*Task instructions*: Give back each line of the data exactly as it reads, minus the pictures.

*Dataset content*:
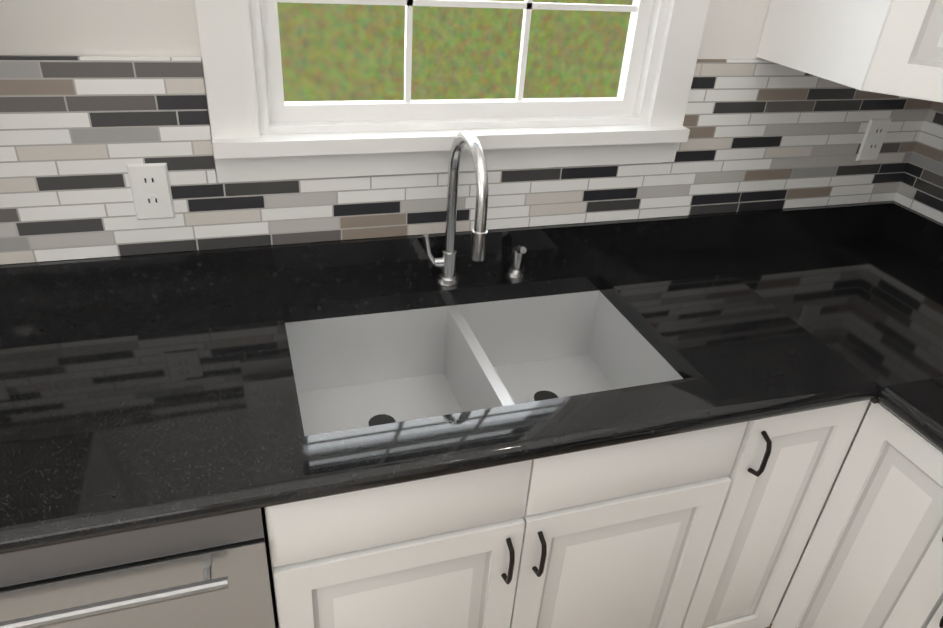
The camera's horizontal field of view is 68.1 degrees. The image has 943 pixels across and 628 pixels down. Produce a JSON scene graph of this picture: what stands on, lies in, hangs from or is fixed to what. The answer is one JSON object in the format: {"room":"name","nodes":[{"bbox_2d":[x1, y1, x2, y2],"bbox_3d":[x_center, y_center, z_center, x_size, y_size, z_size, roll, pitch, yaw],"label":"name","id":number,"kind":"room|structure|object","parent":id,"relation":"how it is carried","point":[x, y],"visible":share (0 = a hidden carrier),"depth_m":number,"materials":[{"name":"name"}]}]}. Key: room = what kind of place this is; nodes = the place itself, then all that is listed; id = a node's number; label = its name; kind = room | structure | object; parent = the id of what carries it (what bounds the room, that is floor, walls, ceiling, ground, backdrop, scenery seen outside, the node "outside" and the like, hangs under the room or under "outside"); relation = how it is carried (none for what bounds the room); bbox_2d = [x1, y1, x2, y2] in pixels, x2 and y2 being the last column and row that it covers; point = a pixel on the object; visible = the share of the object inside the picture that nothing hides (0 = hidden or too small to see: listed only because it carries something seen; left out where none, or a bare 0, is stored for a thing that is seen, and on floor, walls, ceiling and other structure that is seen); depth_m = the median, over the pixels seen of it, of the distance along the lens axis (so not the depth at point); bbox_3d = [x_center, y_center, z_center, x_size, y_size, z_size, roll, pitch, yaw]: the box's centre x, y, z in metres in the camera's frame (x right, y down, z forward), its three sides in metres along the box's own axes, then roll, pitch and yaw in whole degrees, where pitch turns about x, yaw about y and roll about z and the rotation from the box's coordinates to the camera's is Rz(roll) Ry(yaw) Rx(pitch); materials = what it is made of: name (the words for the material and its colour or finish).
{"room":"kitchen","nodes":[
{"label":"kitchen","id":0,"kind":"room"},
{"bbox_2d":[0,0,770,180],"bbox_3d":[-2.127,-0.338,0.840,7.320,2.800,0.120,-6,32,-17],"label":"wall","id":1,"kind":"structure","parent":0,"point":[733,29],"depth_m":1.24,"materials":[{"name":"paint"}]},
{"bbox_2d":[195,0,709,181],"bbox_3d":[0.014,-0.817,1.320,1.060,1.100,0.170,-6,32,-17],"label":"window","id":2,"kind":"structure","parent":1,"relation":"in","point":[261,129],"depth_m":1.49,"materials":[{"name":"white wood"}]},
{"bbox_2d":[0,55,935,264],"bbox_3d":[-0.153,-0.346,1.498,2.936,0.388,0.008,-6,32,-17],"label":"backsplash","id":3,"kind":"structure","parent":1,"relation":"attached to","point":[78,134],"depth_m":1.52,"materials":[{"name":"tile"}]},
{"bbox_2d":[126,163,175,219],"bbox_3d":[-0.630,-0.239,1.374,0.072,0.115,0.008,-6,32,-17],"label":"electrical outlet","id":4,"kind":"object","parent":3,"relation":"attached to","point":[150,186],"visible":1,"depth_m":1.37,"materials":[{"name":"white plastic"}]},
{"bbox_2d":[855,118,890,160],"bbox_3d":[1.084,-0.468,1.879,0.072,0.115,0.008,-6,32,-17],"label":"electrical outlet","id":5,"kind":"object","parent":3,"relation":"attached to","point":[873,138],"visible":1,"depth_m":1.87,"materials":[{"name":"white plastic"}]},
{"bbox_3d":[-1.477,2.130,-0.393,7.320,0.100,4.990,-6,32,-17],"label":"floor","id":6,"kind":"structure","parent":0,"visible":0},
{"bbox_2d":[0,508,278,627],"bbox_3d":[-0.728,0.552,1.424,0.612,0.858,0.644,-6,32,-17],"label":"dishwasher","id":7,"kind":"object","parent":6,"relation":"on","point":[213,572],"visible":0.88,"depth_m":1.07,"materials":[{"name":"silver metal"}]},
{"bbox_2d":[264,438,703,627],"bbox_3d":[-0.017,0.543,1.725,0.907,0.660,0.617,-6,32,-17],"label":"base cabinet","id":8,"kind":"object","parent":6,"relation":"on","point":[598,537],"depth_m":1.29,"materials":[{"name":"white wood"}]},
{"bbox_2d":[656,400,890,627],"bbox_3d":[0.549,0.411,1.819,0.372,0.864,0.678,-6,32,-17],"label":"base cabinet","id":9,"kind":"object","parent":6,"relation":"on","point":[829,517],"depth_m":1.51,"materials":[{"name":"white wood"}]},
{"bbox_2d":[0,201,942,553],"bbox_3d":[-0.071,0.045,1.369,2.936,0.140,0.660,-6,32,-17],"label":"countertop","id":10,"kind":"structure","parent":9,"relation":"on","point":[144,391],"depth_m":1.38,"materials":[{"name":"black stone"}]},
{"bbox_2d":[423,130,526,285],"bbox_3d":[0.044,-0.202,1.483,0.258,0.377,0.234,-6,32,-17],"label":"faucet","id":11,"kind":"object","parent":10,"relation":"on","point":[447,274],"visible":0.94,"depth_m":1.49,"materials":[{"name":"silver metal"}]},
{"bbox_2d":[285,290,682,435],"bbox_3d":[0.014,0.172,1.495,0.768,0.194,0.438,-6,32,-17],"label":"sink","id":12,"kind":"object","parent":10,"relation":"in","point":[359,371],"visible":0.54,"depth_m":1.63,"materials":[{"name":"white porcelain"}]},
{"bbox_2d":[780,412,942,627],"bbox_3d":[1.108,0.588,1.590,0.678,0.864,0.372,-6,32,-17],"label":"base cabinet","id":13,"kind":"object","parent":6,"relation":"on","point":[878,561],"depth_m":1.44,"materials":[{"name":"white wood"}]},
{"bbox_2d":[884,329,942,451],"bbox_3d":[1.215,0.252,1.182,0.646,0.140,0.636,-6,32,-17],"label":"countertop","id":14,"kind":"structure","parent":13,"relation":"on","point":[916,398],"depth_m":1.37,"materials":[{"name":"black stone"}]},
{"bbox_3d":[2.055,0.544,-0.118,0.120,2.800,4.870,-6,32,-17],"label":"wall","id":15,"kind":"structure","parent":0,"visible":0},
{"bbox_2d":[756,0,942,102],"bbox_3d":[1.096,-0.939,1.191,0.621,1.090,0.672,-6,32,-17],"label":"upper cabinet","id":16,"kind":"object","parent":15,"relation":"attached to","point":[892,47],"visible":1,"depth_m":1.34,"materials":[{"name":"white wood"}]},
{"bbox_2d":[896,102,942,223],"bbox_3d":[1.591,0.155,1.016,0.008,0.534,2.296,-6,32,-17],"label":"backsplash","id":17,"kind":"structure","parent":15,"relation":"attached to","point":[921,191],"depth_m":1.91,"materials":[{"name":"tile"}]},
{"label":"outside","id":18,"kind":"structure","parent":0,"visible":0},
{"bbox_2d":[277,0,632,101],"bbox_3d":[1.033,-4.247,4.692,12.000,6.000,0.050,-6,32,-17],"label":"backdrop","id":19,"kind":"structure","parent":18,"point":[294,55],"depth_m":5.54,"materials":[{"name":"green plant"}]}
]}

*Written answer*:
The camera's horizontal field of view is 68.1 degrees. The image has 943 pixels across and 628 pixels down. Produce a JSON scene graph of this picture: what stands on, lies in, hangs from or is fixed to what. The answer is one JSON object in the format: {"room":"name","nodes":[{"bbox_2d":[x1, y1, x2, y2],"bbox_3d":[x_center, y_center, z_center, x_size, y_size, z_size, roll, pitch, yaw],"label":"name","id":number,"kind":"room|structure|object","parent":id,"relation":"how it is carried","point":[x, y],"visible":share (0 = a hidden carrier),"depth_m":number,"materials":[{"name":"name"}]}]}. Key: room = what kind of place this is; nodes = the place itself, then all that is listed; id = a node's number; label = its name; kind = room | structure | object; parent = the id of what carries it (what bounds the room, that is floor, walls, ceiling, ground, backdrop, scenery seen outside, the node "outside" and the like, hangs under the room or under "outside"); relation = how it is carried (none for what bounds the room); bbox_2d = [x1, y1, x2, y2] in pixels, x2 and y2 being the last column and row that it covers; point = a pixel on the object; visible = the share of the object inside the picture that nothing hides (0 = hidden or too small to see: listed only because it carries something seen; left out where none, or a bare 0, is stored for a thing that is seen, and on floor, walls, ceiling and other structure that is seen); depth_m = the median, over the pixels seen of it, of the distance along the lens axis (so not the depth at point); bbox_3d = [x_center, y_center, z_center, x_size, y_size, z_size, roll, pitch, yaw]: the box's centre x, y, z in metres in the camera's frame (x right, y down, z forward), its three sides in metres along the box's own axes, then roll, pitch and yaw in whole degrees, where pitch turns about x, yaw about y and roll about z and the rotation from the box's coordinates to the camera's is Rz(roll) Ry(yaw) Rx(pitch); materials = what it is made of: name (the words for the material and its colour or finish).
{"room":"kitchen","nodes":[
{"label":"kitchen","id":0,"kind":"room"},
{"bbox_2d":[0,0,770,180],"bbox_3d":[-2.127,-0.338,0.840,7.320,2.800,0.120,-6,32,-17],"label":"wall","id":1,"kind":"structure","parent":0,"point":[733,29],"depth_m":1.24,"materials":[{"name":"paint"}]},
{"bbox_2d":[195,0,709,181],"bbox_3d":[0.014,-0.817,1.320,1.060,1.100,0.170,-6,32,-17],"label":"window","id":2,"kind":"structure","parent":1,"relation":"in","point":[261,129],"depth_m":1.49,"materials":[{"name":"white wood"}]},
{"bbox_2d":[0,55,935,264],"bbox_3d":[-0.153,-0.346,1.498,2.936,0.388,0.008,-6,32,-17],"label":"backsplash","id":3,"kind":"structure","parent":1,"relation":"attached to","point":[78,134],"depth_m":1.52,"materials":[{"name":"tile"}]},
{"bbox_2d":[126,163,175,219],"bbox_3d":[-0.630,-0.239,1.374,0.072,0.115,0.008,-6,32,-17],"label":"electrical outlet","id":4,"kind":"object","parent":3,"relation":"attached to","point":[150,186],"visible":1,"depth_m":1.37,"materials":[{"name":"white plastic"}]},
{"bbox_2d":[855,118,890,160],"bbox_3d":[1.084,-0.468,1.879,0.072,0.115,0.008,-6,32,-17],"label":"electrical outlet","id":5,"kind":"object","parent":3,"relation":"attached to","point":[873,138],"visible":1,"depth_m":1.87,"materials":[{"name":"white plastic"}]},
{"bbox_3d":[-1.477,2.130,-0.393,7.320,0.100,4.990,-6,32,-17],"label":"floor","id":6,"kind":"structure","parent":0,"visible":0},
{"bbox_2d":[0,508,278,627],"bbox_3d":[-0.728,0.552,1.424,0.612,0.858,0.644,-6,32,-17],"label":"dishwasher","id":7,"kind":"object","parent":6,"relation":"on","point":[213,572],"visible":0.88,"depth_m":1.07,"materials":[{"name":"silver metal"}]},
{"bbox_2d":[264,438,703,627],"bbox_3d":[-0.017,0.543,1.725,0.907,0.660,0.617,-6,32,-17],"label":"base cabinet","id":8,"kind":"object","parent":6,"relation":"on","point":[598,537],"depth_m":1.29,"materials":[{"name":"white wood"}]},
{"bbox_2d":[656,400,890,627],"bbox_3d":[0.549,0.411,1.819,0.372,0.864,0.678,-6,32,-17],"label":"base cabinet","id":9,"kind":"object","parent":6,"relation":"on","point":[829,517],"depth_m":1.51,"materials":[{"name":"white wood"}]},
{"bbox_2d":[0,201,942,553],"bbox_3d":[-0.071,0.045,1.369,2.936,0.140,0.660,-6,32,-17],"label":"countertop","id":10,"kind":"structure","parent":9,"relation":"on","point":[144,391],"depth_m":1.38,"materials":[{"name":"black stone"}]},
{"bbox_2d":[423,130,526,285],"bbox_3d":[0.044,-0.202,1.483,0.258,0.377,0.234,-6,32,-17],"label":"faucet","id":11,"kind":"object","parent":10,"relation":"on","point":[447,274],"visible":0.94,"depth_m":1.49,"materials":[{"name":"silver metal"}]},
{"bbox_2d":[285,290,682,435],"bbox_3d":[0.014,0.172,1.495,0.768,0.194,0.438,-6,32,-17],"label":"sink","id":12,"kind":"object","parent":10,"relation":"in","point":[359,371],"visible":0.54,"depth_m":1.63,"materials":[{"name":"white porcelain"}]},
{"bbox_2d":[780,412,942,627],"bbox_3d":[1.108,0.588,1.590,0.678,0.864,0.372,-6,32,-17],"label":"base cabinet","id":13,"kind":"object","parent":6,"relation":"on","point":[878,561],"depth_m":1.44,"materials":[{"name":"white wood"}]},
{"bbox_2d":[884,329,942,451],"bbox_3d":[1.215,0.252,1.182,0.646,0.140,0.636,-6,32,-17],"label":"countertop","id":14,"kind":"structure","parent":13,"relation":"on","point":[916,398],"depth_m":1.37,"materials":[{"name":"black stone"}]},
{"bbox_3d":[2.055,0.544,-0.118,0.120,2.800,4.870,-6,32,-17],"label":"wall","id":15,"kind":"structure","parent":0,"visible":0},
{"bbox_2d":[756,0,942,102],"bbox_3d":[1.096,-0.939,1.191,0.621,1.090,0.672,-6,32,-17],"label":"upper cabinet","id":16,"kind":"object","parent":15,"relation":"attached to","point":[892,47],"visible":1,"depth_m":1.34,"materials":[{"name":"white wood"}]},
{"bbox_2d":[896,102,942,223],"bbox_3d":[1.591,0.155,1.016,0.008,0.534,2.296,-6,32,-17],"label":"backsplash","id":17,"kind":"structure","parent":15,"relation":"attached to","point":[921,191],"depth_m":1.91,"materials":[{"name":"tile"}]},
{"label":"outside","id":18,"kind":"structure","parent":0,"visible":0},
{"bbox_2d":[277,0,632,101],"bbox_3d":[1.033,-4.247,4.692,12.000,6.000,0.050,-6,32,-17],"label":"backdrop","id":19,"kind":"structure","parent":18,"point":[294,55],"depth_m":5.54,"materials":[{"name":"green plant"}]}
]}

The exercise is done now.